TF-IDF, which stands for Term Frequency-Inverse Document Frequency, is a numerical statistic that reflects how important a word is to a document in a collection or corpus. It is commonly used in information retrieval and text mining to identify important words in a document. Here’s a brief explanation of how TF-IDF works and how it can be used to identify important words:
Term Frequency (TF):
\(TF(t,d)= \frac{\mbox{Number of times term } t \mbox{ appears in document }d}{\mbox{Total number of terms in document }d}\)
Inverse Document Frequency (IDF):
\(IDF(t,D)=\log\left(\frac{\mbox{Total number of documents in the corpus }D}{\mbox{Number of documents containing term }t\mbox{ +1}}\right)\)

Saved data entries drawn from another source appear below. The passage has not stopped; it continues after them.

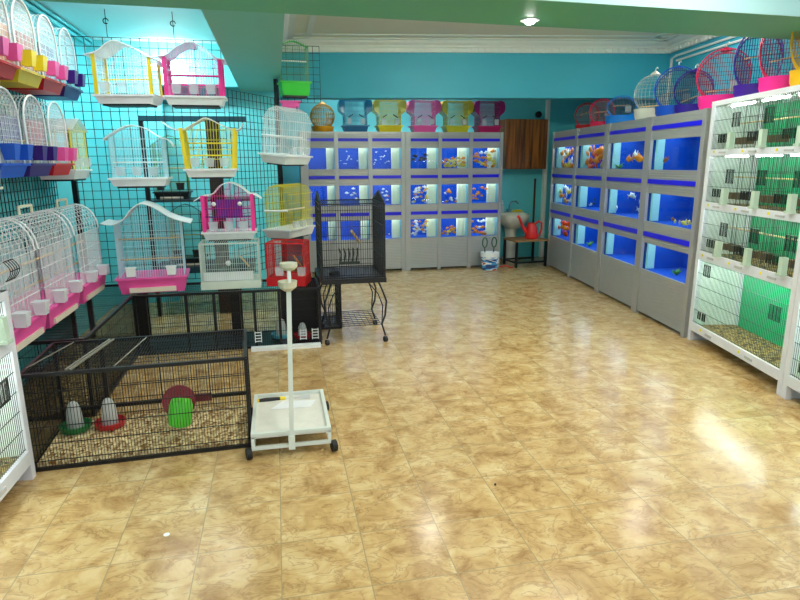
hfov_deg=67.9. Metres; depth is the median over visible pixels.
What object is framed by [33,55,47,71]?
cup
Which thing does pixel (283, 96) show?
tray
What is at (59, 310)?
tray
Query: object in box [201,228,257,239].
tray
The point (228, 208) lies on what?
cage
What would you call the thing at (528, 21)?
recessed light
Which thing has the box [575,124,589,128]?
tray
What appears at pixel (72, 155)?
cup
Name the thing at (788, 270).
tray
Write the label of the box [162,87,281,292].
wall
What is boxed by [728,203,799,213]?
shelf
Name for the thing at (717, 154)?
shelf
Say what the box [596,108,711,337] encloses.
rack
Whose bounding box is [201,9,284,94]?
beam
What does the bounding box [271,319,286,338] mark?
drinker
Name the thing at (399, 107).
cage
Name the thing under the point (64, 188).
wall
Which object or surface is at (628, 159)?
fish
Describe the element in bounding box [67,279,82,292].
cup
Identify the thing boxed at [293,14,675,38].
ceiling
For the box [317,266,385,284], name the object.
tray
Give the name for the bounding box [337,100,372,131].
cage
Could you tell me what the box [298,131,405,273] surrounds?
rack
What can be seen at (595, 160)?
fish
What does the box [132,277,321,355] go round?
cage
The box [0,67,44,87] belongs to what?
tray
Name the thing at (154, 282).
tray
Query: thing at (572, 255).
rack
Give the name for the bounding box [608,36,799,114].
wall
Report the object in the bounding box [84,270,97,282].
cup
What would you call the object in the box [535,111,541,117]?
wall fixture
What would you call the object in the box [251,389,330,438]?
tray
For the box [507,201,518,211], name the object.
faucet
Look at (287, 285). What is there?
cup
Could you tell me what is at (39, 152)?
cup
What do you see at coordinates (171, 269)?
cup
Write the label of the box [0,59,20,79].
tray
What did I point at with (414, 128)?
tray
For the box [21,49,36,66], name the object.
cup
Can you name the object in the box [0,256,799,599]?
floor
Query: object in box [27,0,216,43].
ceiling
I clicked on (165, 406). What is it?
pet feeder
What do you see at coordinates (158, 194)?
tray
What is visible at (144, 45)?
wall
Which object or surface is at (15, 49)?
cup
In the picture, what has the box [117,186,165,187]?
tray
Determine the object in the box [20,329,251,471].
cage
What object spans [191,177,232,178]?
tray
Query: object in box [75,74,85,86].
cup
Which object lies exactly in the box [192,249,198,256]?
cup
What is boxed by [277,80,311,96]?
tray
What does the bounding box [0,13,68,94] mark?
cage
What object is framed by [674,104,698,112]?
tray
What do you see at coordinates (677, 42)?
trim
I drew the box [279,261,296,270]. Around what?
cup
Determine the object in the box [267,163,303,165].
tray
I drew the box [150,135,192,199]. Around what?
cage
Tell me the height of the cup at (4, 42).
0.090 m
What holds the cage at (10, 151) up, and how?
hanging from the grid at (37, 180)
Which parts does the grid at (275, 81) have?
post, post
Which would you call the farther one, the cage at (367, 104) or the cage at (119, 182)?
the cage at (367, 104)
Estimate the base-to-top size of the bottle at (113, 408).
0.160 m
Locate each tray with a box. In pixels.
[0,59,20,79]
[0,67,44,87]
[0,163,30,177]
[3,258,19,281]
[6,76,65,94]
[10,288,83,328]
[11,308,50,351]
[23,163,54,176]
[31,272,105,303]
[32,84,82,100]
[39,169,92,179]
[44,178,85,180]
[48,163,74,175]
[92,94,165,105]
[103,104,157,107]
[107,177,172,186]
[115,268,189,294]
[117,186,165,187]
[151,329,318,351]
[152,190,192,199]
[163,95,227,107]
[170,255,207,265]
[172,105,220,108]
[183,168,238,176]
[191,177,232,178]
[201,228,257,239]
[201,274,261,289]
[209,239,250,241]
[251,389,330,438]
[258,153,312,164]
[262,224,314,238]
[266,273,310,285]
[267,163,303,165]
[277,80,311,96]
[280,100,300,111]
[282,95,307,98]
[311,126,333,131]
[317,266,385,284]
[321,316,338,326]
[341,125,369,131]
[374,125,403,131]
[408,125,437,131]
[440,125,470,131]
[472,126,501,131]
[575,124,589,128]
[590,121,604,126]
[605,115,634,123]
[634,108,655,119]
[655,105,674,115]
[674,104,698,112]
[697,94,733,109]
[721,254,793,277]
[733,83,758,96]
[758,75,789,91]
[789,69,799,85]
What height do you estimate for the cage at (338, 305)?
0.510 m
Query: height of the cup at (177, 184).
0.072 m
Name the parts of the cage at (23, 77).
panel
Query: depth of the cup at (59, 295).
3.76 m
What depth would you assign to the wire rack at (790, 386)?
3.76 m
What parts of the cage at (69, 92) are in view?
panel
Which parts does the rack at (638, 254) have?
panel, plinth panel, tank, glass, fascia panel, glass, fascia panel, tank, glass, fascia panel, plinth panel, glass, tank, fascia panel, glass, fascia panel, tank, glass, fascia panel, tank, panel
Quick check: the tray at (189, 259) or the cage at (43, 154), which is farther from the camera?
the tray at (189, 259)
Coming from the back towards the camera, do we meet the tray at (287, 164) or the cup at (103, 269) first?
the tray at (287, 164)
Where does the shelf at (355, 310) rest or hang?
attached to the cage at (354, 274)
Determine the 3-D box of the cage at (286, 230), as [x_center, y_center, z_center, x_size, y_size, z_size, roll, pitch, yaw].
[-1.069,-0.865,5.763,0.317,0.512,0.521,4,14,20]
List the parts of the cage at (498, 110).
shoulder panel, panel, shoulder panel, shoulder panel
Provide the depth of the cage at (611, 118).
7.38 m
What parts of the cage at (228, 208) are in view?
corner post, corner post, corner post, corner post
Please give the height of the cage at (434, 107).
0.431 m
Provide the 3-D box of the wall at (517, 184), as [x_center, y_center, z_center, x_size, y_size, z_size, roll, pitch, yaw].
[-0.047,-2.101,9.012,7.580,3.050,0.150,-3,13,-11]
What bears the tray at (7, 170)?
on the cage at (10, 151)
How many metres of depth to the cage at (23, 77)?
3.72 m
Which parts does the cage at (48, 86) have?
panel
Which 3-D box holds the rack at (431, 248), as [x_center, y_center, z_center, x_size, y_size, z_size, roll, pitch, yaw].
[0.720,-1.448,8.683,1.420,1.915,0.512,-3,13,-11]
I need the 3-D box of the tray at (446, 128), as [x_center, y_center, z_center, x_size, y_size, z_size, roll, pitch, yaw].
[0.785,-2.421,8.438,0.366,0.092,0.277,-3,13,-11]
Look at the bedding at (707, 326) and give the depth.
4.63 m
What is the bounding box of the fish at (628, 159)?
[626,155,632,161]
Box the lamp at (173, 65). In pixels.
[152,64,188,70]
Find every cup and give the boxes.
[0,36,8,55]
[0,143,20,159]
[6,43,22,61]
[11,311,30,327]
[20,144,32,159]
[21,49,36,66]
[31,299,49,315]
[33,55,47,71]
[33,146,46,159]
[44,146,57,160]
[46,61,58,75]
[51,288,67,302]
[56,65,68,79]
[57,147,68,160]
[66,70,77,83]
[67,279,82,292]
[68,148,76,160]
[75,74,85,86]
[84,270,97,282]
[96,264,108,274]
[124,267,135,276]
[165,265,175,274]
[176,183,184,189]
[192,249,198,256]
[278,279,296,291]
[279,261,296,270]
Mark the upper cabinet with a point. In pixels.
(525, 140)
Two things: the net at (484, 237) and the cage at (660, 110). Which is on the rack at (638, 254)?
the cage at (660, 110)
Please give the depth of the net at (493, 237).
8.49 m
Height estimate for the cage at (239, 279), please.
0.381 m
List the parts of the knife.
handle, blade
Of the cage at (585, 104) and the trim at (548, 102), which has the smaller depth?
the cage at (585, 104)
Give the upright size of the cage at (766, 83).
0.531 m
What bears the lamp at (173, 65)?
attached to the wall at (144, 45)
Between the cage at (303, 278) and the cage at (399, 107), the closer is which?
the cage at (303, 278)
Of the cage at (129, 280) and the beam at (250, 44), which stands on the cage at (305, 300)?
the cage at (129, 280)
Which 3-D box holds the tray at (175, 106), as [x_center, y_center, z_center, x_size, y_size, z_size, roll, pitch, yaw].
[-1.667,-1.587,4.883,0.361,0.016,0.189,-3,13,-11]
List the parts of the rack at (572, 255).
panel, plinth panel, glass, tank, fascia panel, glass, fascia panel, glass, fascia panel, plinth panel, tank, glass, fascia panel, glass, fascia panel, tank, glass, fascia panel
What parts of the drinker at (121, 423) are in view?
dish
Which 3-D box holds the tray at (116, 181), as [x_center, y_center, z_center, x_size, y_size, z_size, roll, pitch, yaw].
[-2.139,-0.981,4.923,0.456,0.068,0.270,-3,13,-11]
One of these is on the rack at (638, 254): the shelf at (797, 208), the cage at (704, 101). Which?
the cage at (704, 101)
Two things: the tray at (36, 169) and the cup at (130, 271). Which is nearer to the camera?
the tray at (36, 169)
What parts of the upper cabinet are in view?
door, door
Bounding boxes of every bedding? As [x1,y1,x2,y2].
[0,456,17,477]
[23,335,137,417]
[37,404,247,466]
[700,325,781,367]
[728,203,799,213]
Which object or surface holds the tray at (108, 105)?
on the cage at (110, 48)
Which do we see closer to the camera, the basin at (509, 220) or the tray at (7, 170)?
the tray at (7, 170)
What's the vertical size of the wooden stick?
0.950 m
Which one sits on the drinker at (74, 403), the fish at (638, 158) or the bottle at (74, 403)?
the bottle at (74, 403)
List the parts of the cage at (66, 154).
panel
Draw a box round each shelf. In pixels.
[323,310,380,327]
[717,154,789,155]
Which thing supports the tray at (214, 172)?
on the cage at (214, 173)
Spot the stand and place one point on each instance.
(290, 422)
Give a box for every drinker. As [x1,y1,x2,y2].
[59,401,90,434]
[94,398,124,430]
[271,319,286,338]
[294,322,311,338]
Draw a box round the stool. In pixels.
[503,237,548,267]
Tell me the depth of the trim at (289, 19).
6.44 m
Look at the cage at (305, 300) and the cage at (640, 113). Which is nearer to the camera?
the cage at (305, 300)
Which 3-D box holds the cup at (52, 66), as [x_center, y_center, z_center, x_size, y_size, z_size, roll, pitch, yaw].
[-2.372,-1.575,4.048,0.080,0.090,0.085,-3,13,-11]
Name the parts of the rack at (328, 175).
panel, tank, tank, fascia panel, fascia panel, tank, fascia panel, plinth panel, tank, tank, tank, fascia panel, fascia panel, fascia panel, plinth panel, tank, tank, fascia panel, fascia panel, tank, plinth panel, fascia panel, glass
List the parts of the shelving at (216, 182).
post, rail, shelf, shelf, post, rail
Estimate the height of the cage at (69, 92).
0.506 m
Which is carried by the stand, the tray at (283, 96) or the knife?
the knife
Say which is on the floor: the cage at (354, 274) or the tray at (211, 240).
the cage at (354, 274)
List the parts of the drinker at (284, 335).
dish
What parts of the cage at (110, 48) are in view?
corner post, corner post, corner post, corner post
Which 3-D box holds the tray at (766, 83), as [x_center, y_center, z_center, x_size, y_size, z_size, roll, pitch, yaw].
[2.688,-1.506,4.170,0.316,0.110,0.253,7,15,31]
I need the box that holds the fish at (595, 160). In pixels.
[591,156,598,163]
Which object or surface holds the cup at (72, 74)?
on the cage at (69, 92)
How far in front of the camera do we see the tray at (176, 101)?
4.77 m
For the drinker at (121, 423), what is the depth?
3.36 m
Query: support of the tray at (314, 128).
on the cage at (329, 128)
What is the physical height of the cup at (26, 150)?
0.090 m
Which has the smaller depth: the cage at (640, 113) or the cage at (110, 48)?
the cage at (110, 48)
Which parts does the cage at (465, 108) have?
shoulder panel, shoulder panel, shoulder panel
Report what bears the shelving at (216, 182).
on the floor
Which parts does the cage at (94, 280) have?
handle
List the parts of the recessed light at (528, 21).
bulb
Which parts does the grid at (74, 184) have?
post
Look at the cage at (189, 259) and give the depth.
6.05 m
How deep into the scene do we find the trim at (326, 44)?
7.32 m
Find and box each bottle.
[66,401,83,428]
[101,398,118,425]
[276,319,286,335]
[298,322,306,335]
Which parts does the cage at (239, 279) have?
sill
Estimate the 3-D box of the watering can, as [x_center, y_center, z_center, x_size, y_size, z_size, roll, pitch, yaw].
[1.909,-1.081,8.758,0.432,0.351,0.202,-4,14,-17]
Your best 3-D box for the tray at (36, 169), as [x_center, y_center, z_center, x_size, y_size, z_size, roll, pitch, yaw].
[-2.455,-0.840,3.837,0.300,0.082,0.398,-3,13,-11]
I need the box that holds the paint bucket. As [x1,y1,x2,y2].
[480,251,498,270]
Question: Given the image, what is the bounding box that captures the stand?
[245,261,337,459]
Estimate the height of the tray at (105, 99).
0.068 m
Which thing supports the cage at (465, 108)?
on the rack at (431, 248)
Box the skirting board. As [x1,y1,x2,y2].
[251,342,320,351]
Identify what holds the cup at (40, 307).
on the cage at (28, 325)
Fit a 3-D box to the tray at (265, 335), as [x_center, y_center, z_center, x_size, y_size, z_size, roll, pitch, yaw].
[-1.431,0.353,5.147,1.426,0.010,0.426,-3,13,-11]
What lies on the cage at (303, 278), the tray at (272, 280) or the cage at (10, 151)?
the tray at (272, 280)
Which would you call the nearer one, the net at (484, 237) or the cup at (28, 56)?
the cup at (28, 56)
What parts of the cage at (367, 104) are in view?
shoulder panel, shoulder panel
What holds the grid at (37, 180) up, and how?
on the floor
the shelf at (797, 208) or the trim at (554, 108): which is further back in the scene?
the trim at (554, 108)
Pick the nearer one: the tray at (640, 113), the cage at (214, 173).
the cage at (214, 173)
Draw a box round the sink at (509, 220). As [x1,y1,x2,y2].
[501,201,529,258]
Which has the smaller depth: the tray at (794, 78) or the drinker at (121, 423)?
the drinker at (121, 423)
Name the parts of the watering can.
spout, handle
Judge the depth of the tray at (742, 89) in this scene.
4.45 m
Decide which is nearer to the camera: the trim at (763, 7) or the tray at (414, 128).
the trim at (763, 7)
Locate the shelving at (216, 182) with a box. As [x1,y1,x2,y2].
[138,115,254,316]
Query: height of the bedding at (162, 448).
0.021 m
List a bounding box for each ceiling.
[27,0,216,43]
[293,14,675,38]
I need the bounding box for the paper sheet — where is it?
[270,400,315,409]
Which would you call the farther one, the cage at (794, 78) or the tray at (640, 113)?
the tray at (640, 113)
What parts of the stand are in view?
stem, frame
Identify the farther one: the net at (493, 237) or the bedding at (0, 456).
the net at (493, 237)
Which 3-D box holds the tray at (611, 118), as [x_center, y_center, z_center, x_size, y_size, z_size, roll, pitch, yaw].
[2.785,-2.249,7.505,0.390,0.150,0.309,4,14,19]
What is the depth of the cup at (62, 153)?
4.12 m
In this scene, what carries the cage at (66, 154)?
hanging from the grid at (37, 180)
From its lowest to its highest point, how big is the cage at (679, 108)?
0.449 m
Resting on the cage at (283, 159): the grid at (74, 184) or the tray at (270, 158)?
the tray at (270, 158)
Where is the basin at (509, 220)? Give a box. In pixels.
[501,212,529,228]
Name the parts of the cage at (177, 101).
corner post, corner post, corner post, corner post
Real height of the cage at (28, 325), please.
0.750 m
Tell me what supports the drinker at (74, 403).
on the cage at (149, 435)
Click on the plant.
(676, 272)
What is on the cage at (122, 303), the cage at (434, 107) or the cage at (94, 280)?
the cage at (94, 280)
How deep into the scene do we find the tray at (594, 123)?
7.75 m
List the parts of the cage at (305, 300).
solid panel, corner panel, solid panel
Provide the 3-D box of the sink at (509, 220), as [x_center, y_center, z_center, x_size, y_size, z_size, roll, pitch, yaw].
[1.756,-1.084,9.293,0.530,0.920,0.473,-3,13,-11]
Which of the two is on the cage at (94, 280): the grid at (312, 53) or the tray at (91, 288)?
the tray at (91, 288)
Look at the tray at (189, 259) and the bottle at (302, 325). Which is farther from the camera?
the tray at (189, 259)
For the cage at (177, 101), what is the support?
hanging from the grid at (74, 184)
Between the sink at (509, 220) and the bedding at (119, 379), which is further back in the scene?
the sink at (509, 220)
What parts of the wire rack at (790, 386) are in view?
drawer, panel
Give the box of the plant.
[671,268,681,274]
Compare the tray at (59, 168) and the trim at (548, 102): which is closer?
the tray at (59, 168)
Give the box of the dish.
[329,271,338,275]
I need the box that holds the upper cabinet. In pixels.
[499,119,547,168]
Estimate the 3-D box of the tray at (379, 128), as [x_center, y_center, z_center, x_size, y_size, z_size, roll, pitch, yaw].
[-0.156,-2.373,8.252,0.366,0.092,0.277,-3,13,-11]
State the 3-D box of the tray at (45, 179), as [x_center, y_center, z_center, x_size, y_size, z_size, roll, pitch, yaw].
[-2.626,-0.945,4.667,0.206,0.016,0.310,-3,13,-11]
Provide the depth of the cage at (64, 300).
3.88 m
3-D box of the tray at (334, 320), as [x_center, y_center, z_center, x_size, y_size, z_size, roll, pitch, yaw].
[-0.685,0.215,5.728,0.166,0.010,0.396,-3,13,-11]
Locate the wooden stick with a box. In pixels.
[532,179,535,222]
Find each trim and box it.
[16,0,94,45]
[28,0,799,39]
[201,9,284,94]
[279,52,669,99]
[282,34,671,53]
[283,14,315,42]
[539,0,799,16]
[539,100,550,256]
[543,100,559,255]
[648,33,719,53]
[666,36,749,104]
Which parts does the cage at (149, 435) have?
rod, rod, rod, post, rod, rail
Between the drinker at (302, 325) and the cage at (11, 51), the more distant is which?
the drinker at (302, 325)
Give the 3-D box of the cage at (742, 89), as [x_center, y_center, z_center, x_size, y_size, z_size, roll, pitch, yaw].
[2.690,-1.772,4.468,0.320,0.496,0.253,7,15,29]
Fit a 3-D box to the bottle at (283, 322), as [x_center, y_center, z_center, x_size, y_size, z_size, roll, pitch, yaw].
[-1.039,0.239,5.198,0.093,0.155,0.093,-3,13,-11]
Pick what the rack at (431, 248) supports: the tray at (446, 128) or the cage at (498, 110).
the cage at (498, 110)
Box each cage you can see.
[0,0,22,79]
[0,0,47,87]
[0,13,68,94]
[0,86,32,177]
[0,95,57,176]
[0,203,83,328]
[0,218,50,351]
[7,101,76,175]
[17,284,144,421]
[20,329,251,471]
[22,27,85,100]
[27,198,108,303]
[36,119,92,180]
[83,40,170,107]
[100,201,192,294]
[103,124,174,187]
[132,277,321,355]
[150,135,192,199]
[156,41,227,108]
[161,117,242,178]
[165,203,207,265]
[194,182,261,241]
[198,238,261,289]
[258,106,312,165]
[262,183,314,238]
[265,239,310,285]
[277,40,311,98]
[310,101,334,131]
[314,190,387,345]
[315,267,341,329]
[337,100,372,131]
[372,100,406,131]
[406,100,440,131]
[439,100,473,131]
[471,101,504,131]
[575,103,598,128]
[589,99,614,126]
[605,95,636,123]
[634,67,673,119]
[654,61,699,115]
[673,64,713,112]
[696,41,752,109]
[733,37,783,96]
[758,38,799,91]
[789,31,799,85]
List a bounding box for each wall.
[0,0,114,380]
[85,40,238,304]
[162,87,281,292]
[279,100,607,265]
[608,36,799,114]
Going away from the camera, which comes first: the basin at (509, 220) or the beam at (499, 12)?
the beam at (499, 12)
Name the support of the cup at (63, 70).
on the cage at (48, 86)
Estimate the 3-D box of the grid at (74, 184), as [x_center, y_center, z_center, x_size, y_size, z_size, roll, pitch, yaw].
[-2.124,-1.014,5.103,1.282,2.710,0.059,-3,13,-11]
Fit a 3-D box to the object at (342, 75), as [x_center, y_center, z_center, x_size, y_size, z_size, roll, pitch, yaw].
[0.841,-2.928,7.564,5.609,0.700,0.220,-1,13,-3]
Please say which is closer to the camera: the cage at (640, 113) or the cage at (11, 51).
the cage at (11, 51)
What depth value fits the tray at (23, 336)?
3.39 m
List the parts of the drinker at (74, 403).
dish
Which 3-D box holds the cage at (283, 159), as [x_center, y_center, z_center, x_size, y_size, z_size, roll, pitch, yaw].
[-1.071,-1.535,5.602,0.324,0.529,0.499,4,14,20]
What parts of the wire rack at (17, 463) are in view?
handle, service door, drawer, panel, drawer
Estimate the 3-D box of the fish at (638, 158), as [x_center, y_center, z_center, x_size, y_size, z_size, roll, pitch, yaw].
[2.437,-1.463,6.095,0.028,0.099,0.162,-8,15,-29]
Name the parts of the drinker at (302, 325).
dish
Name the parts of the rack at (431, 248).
tank, tank, tank, fascia panel, fascia panel, plinth panel, fascia panel, glass, glass, tank, tank, tank, plinth panel, fascia panel, fascia panel, fascia panel, glass, glass, glass, tank, tank, tank, plinth panel, fascia panel, fascia panel, fascia panel, glass, glass, glass
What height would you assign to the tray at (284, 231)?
0.083 m
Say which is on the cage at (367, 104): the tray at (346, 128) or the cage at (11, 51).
the tray at (346, 128)
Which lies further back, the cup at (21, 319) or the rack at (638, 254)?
the rack at (638, 254)
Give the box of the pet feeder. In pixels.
[157,349,211,427]
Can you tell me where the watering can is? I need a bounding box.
[517,215,542,238]
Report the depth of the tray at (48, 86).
4.11 m
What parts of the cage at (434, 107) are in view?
shoulder panel, panel, shoulder panel
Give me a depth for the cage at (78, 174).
4.61 m
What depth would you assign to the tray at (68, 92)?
4.52 m
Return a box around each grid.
[0,37,77,335]
[55,9,235,336]
[227,79,286,328]
[281,45,320,102]
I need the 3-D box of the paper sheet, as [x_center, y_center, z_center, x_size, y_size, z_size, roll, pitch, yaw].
[-0.625,0.613,3.494,0.266,0.002,0.108,-2,13,-9]
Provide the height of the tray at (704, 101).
0.110 m
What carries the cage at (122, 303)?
on the floor
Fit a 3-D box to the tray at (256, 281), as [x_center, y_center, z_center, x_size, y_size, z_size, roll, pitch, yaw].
[-1.422,-0.154,5.048,0.480,0.060,0.300,-3,13,-11]
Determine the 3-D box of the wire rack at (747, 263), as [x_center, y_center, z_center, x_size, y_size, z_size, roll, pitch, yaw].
[2.668,-0.473,4.301,0.450,1.960,1.310,0,13,0]
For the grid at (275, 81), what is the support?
on the floor
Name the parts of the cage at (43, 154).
panel
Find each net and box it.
[482,237,487,251]
[491,237,496,251]
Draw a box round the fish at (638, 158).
[631,153,642,161]
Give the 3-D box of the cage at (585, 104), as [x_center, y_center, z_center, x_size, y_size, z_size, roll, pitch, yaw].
[2.550,-2.496,8.111,0.320,0.364,0.253,4,14,16]
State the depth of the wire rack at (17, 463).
2.77 m
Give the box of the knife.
[257,394,309,402]
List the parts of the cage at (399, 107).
shoulder panel, shoulder panel, shoulder panel
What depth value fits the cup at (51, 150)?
3.91 m
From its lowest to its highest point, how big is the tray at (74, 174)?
0.073 m
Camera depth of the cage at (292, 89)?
5.54 m
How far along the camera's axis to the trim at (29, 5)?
4.97 m
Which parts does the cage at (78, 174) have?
corner post, corner post
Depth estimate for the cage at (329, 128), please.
7.97 m
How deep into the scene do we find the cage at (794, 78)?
3.82 m
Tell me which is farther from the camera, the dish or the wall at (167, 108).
the wall at (167, 108)
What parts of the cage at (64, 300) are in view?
handle
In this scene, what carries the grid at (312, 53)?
attached to the wall at (167, 108)
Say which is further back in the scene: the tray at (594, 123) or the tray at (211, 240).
the tray at (594, 123)
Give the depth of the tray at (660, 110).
5.61 m
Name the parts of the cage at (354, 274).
leg, leg, frame, leg, leg
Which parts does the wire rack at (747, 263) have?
service door, drawer, service door, drawer, service door, drawer, service door, service door, panel, service door, drawer, service door, service door, drawer, service door, service door, drawer, service door, service door, drawer, service door, service door, service door, service door, panel, service door, drawer, service door, service door, service door, drawer, service door, drawer, service door, service door, service door, service door
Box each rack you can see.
[0,290,35,501]
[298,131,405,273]
[405,132,503,269]
[546,124,607,291]
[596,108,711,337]
[687,85,799,395]
[781,268,799,398]
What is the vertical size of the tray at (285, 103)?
0.113 m
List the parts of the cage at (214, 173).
corner post, corner post, corner post, corner post
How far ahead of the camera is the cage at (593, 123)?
7.75 m
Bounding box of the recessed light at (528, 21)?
[520,18,539,24]
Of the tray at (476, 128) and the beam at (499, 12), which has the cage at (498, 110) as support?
the tray at (476, 128)
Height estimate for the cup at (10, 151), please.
0.090 m
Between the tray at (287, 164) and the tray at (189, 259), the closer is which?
the tray at (287, 164)

Note: Adding 1 in the denominator is to avoid division by zero in case a term is not present in any document.
TF-IDF Score:
\(TF-IDF(t,d,D)=TF(t,d)×IDF(t,D)\)
Identifying Important Words:
It is probably not surprising that when employers create a job posting, they do not use standardized job titles drawn from the list of job titles that comprise each NOC unit group. In order to clean up the job titles we perform a fuzzy join1, aggregate by clean job title, and then calculate the tf and tf-idf for each word in each job description. Below we have plotted the term frequency for the NOC unit group Advertising, marketing and public relations managers. I chose this NOC because it has several different job titles with multiple postings for each.
So we have a list of words associated with each of the 35 O*NET skills, and a list of words associated with each of the 12 different job titles within the NOC unit group Advertising, marketing and public relations managers. We perform an inner join (retaining only words that occur in both), and then calculate a “score” equal to the product of the skill tf-idf (i.e. importance) and the job posting term frequency (how frequently that word occurs in job postings for that job title.) We then group by job title and skill and add up the scores. The scores are log-normally distributed, so we take the log (transforming the distribution to be normal-ish) and then scale the result to have a mean of zero (for each skill, across all job titles) and a “reasonable” standard deviation.